WHAT IS BEING ASKED:
Transcribe word for word the lines below from the line with "能看清楚的最小度數，比如上述案例的275度，我們叫" through the line with "群，尤其是初發近視、度數較低的單純性近視。", ends included.
BEGIN MATERIAL SUPPLIED
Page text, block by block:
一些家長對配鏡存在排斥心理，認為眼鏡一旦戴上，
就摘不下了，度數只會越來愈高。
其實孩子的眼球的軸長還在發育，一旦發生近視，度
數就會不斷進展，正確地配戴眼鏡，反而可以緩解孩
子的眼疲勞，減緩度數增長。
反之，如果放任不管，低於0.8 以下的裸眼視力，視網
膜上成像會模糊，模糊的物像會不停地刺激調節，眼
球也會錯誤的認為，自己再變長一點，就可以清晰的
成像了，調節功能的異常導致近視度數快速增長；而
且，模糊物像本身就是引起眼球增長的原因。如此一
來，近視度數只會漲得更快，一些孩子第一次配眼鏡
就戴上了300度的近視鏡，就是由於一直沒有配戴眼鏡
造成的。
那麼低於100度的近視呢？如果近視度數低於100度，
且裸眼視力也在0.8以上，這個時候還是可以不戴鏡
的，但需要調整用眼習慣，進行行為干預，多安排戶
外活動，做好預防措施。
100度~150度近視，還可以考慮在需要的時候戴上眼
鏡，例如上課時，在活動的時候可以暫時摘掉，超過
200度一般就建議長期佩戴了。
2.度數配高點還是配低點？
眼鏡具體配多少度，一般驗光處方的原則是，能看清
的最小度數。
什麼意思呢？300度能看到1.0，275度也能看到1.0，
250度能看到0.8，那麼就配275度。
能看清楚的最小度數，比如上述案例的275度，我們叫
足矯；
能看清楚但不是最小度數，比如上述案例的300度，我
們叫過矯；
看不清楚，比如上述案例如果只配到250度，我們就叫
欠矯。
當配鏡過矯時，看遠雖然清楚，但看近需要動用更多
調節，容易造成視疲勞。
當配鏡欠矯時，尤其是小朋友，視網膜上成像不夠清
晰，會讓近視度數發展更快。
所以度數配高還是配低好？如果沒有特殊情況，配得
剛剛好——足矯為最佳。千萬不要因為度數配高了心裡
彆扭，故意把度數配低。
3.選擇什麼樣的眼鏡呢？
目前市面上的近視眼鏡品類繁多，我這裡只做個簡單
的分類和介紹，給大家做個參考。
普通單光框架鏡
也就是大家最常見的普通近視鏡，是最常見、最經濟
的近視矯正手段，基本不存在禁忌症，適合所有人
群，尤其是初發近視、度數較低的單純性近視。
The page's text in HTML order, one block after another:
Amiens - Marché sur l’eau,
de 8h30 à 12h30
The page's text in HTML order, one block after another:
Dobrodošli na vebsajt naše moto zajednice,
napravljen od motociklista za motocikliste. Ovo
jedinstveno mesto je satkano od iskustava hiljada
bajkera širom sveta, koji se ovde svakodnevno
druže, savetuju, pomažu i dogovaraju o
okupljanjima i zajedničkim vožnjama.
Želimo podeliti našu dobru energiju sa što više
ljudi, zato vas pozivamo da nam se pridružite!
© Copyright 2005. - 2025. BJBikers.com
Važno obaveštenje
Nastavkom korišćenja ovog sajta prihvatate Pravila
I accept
END MATERIAL SUPPLIED
BEGIN MATERIAL SUPPLIED
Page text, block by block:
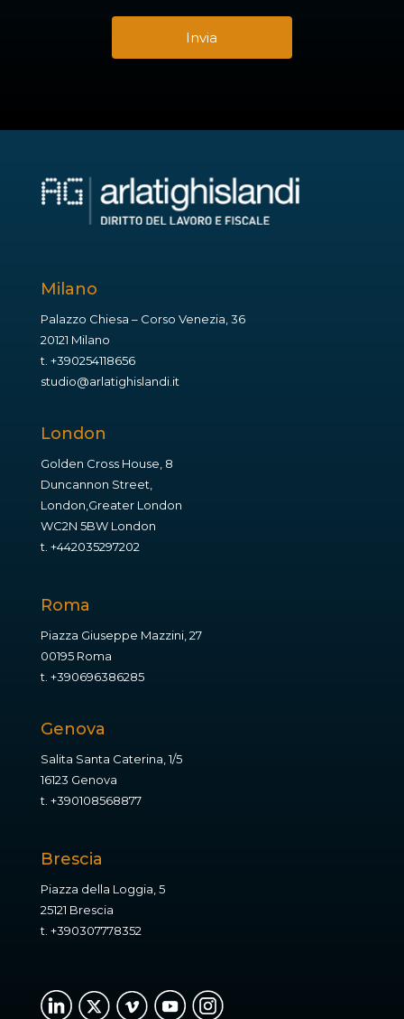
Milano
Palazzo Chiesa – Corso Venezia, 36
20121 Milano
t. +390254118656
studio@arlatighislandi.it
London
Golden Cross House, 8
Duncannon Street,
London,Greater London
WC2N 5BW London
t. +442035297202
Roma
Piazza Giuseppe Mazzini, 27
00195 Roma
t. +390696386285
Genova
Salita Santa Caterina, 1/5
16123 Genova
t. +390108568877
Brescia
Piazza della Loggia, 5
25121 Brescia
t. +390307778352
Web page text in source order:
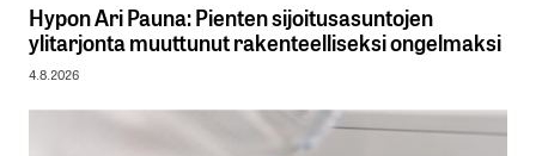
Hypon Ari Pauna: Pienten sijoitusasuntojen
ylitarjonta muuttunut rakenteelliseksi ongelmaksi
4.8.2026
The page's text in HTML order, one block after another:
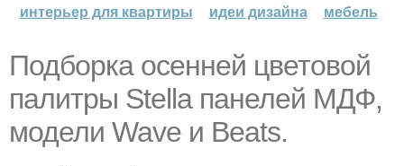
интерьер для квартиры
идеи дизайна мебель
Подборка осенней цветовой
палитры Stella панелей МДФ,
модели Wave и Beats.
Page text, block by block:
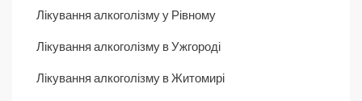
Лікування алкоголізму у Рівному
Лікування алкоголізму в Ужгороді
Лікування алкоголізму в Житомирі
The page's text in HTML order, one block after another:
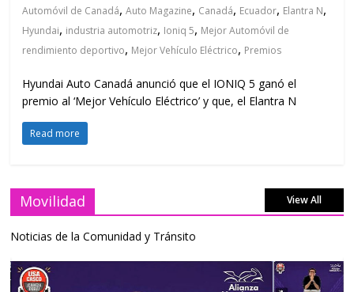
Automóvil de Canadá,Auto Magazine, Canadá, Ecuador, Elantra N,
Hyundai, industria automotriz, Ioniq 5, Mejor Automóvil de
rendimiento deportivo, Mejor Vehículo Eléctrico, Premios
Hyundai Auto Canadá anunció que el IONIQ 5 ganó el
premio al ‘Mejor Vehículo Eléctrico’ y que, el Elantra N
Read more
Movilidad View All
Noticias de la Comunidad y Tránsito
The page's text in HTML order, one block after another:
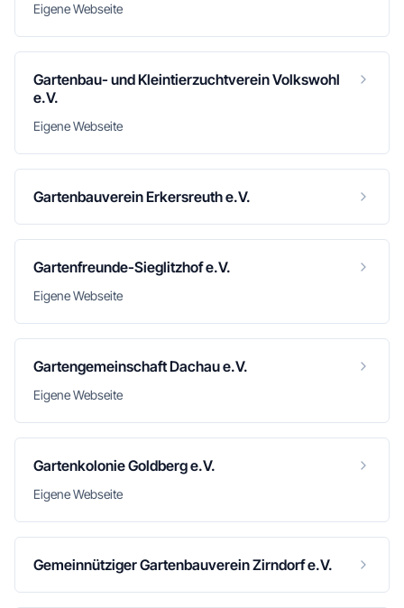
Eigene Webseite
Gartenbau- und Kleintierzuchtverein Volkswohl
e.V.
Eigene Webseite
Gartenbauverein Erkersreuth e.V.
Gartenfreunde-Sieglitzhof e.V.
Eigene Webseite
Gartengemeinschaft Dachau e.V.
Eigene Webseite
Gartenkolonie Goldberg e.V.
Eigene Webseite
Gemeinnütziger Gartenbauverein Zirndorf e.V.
END MATERIAL SUPPLIED
TASK RESPONSE:
能看清楚的最小度數，比如上述案例的275度，我們叫
足矯；
能看清楚但不是最小度數，比如上述案例的300度，我
們叫過矯；
看不清楚，比如上述案例如果只配到250度，我們就叫
欠矯。
當配鏡過矯時，看遠雖然清楚，但看近需要動用更多
調節，容易造成視疲勞。
當配鏡欠矯時，尤其是小朋友，視網膜上成像不夠清
晰，會讓近視度數發展更快。
所以度數配高還是配低好？如果沒有特殊情況，配得
剛剛好——足矯為最佳。千萬不要因為度數配高了心裡
彆扭，故意把度數配低。
3.選擇什麼樣的眼鏡呢？
目前市面上的近視眼鏡品類繁多，我這裡只做個簡單
的分類和介紹，給大家做個參考。
普通單光框架鏡
也就是大家最常見的普通近視鏡，是最常見、最經濟
的近視矯正手段，基本不存在禁忌症，適合所有人
群，尤其是初發近視、度數較低的單純性近視。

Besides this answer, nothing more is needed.